Flash Attention keeps full attention but computes it more efficiently. Sliding-window attention takes a different route: it changes what each token is allowed to see, trading exact global attention for a cost that grows only linearly with length.
The mask on the card shows the rule. With a band width of three, each query attends to itself and the two tokens before it, the shaded band along the diagonal. Older tokens outside that band are ignored entirely. This is a stricter version of the causal mask: causal attention lets a token see all earlier positions, while sliding-window attention sees only the last W of them. The complexity box gives the payoff: full attention is order N squared operations, sliding window is order N times W, which is linear in sequence length once W is fixed.
The obvious worry is that a token then cannot access information from far back. The card’s answer is stacking. Because each layer lets information move up to W positions, a token at one layer can indirectly reach content up to W positions away, and after several layers that reach compounds. Information at a distance greater than W propagates layer by layer rather than in a single hop. The effective context is therefore larger than W, though reaching distant information is indirect and depends on depth.

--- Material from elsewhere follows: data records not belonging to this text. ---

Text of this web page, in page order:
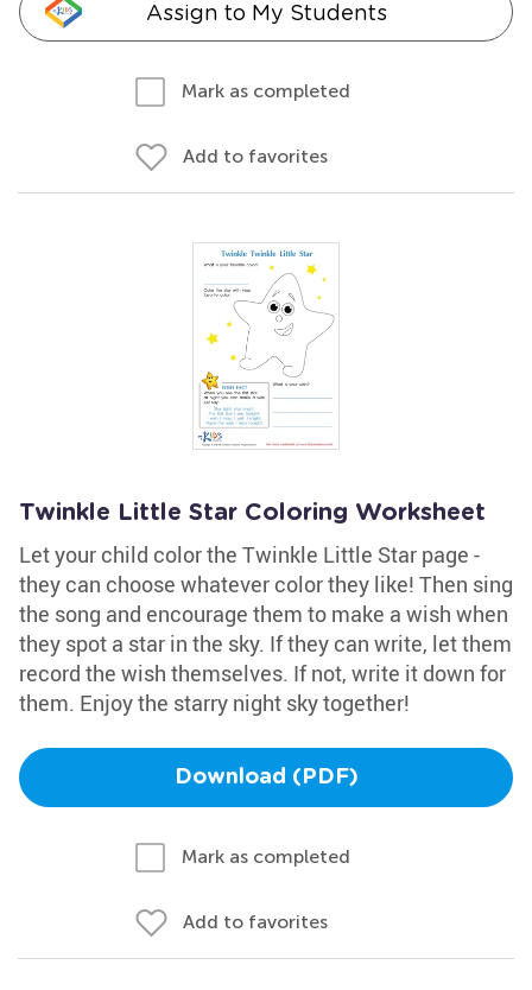
Assign to My Students
Mark as completed
Add to favorites
Twinkle Little Star Coloring Worksheet
Let your child color the Twinkle Little Star page -
they can choose whatever color they like! Then sing
the song and encourage them to make a wish when
they spot a star in the sky. If they can write, let them
record the wish themselves. If not, write it down for
them. Enjoy the starry night sky together!
Download (PDF)
Mark as completed
Add to favorites

The concrete example is Mistral 7B with a window of 4096 and an effective context around 32k. That gap between the 4096 window and the 32k effective context is exactly the stacking effect: roughly W times the number of layers of reach, not W alone.
The bottom line, attend to a fixed local window rather than the whole prefix, marks the tradeoff. Unlike Flash Attention this does change the computation and can miss long-range detail that a hop through layers fails to carry, but for many tasks the local window captures most of what matters, and the linear cost is what makes very long sequences affordable.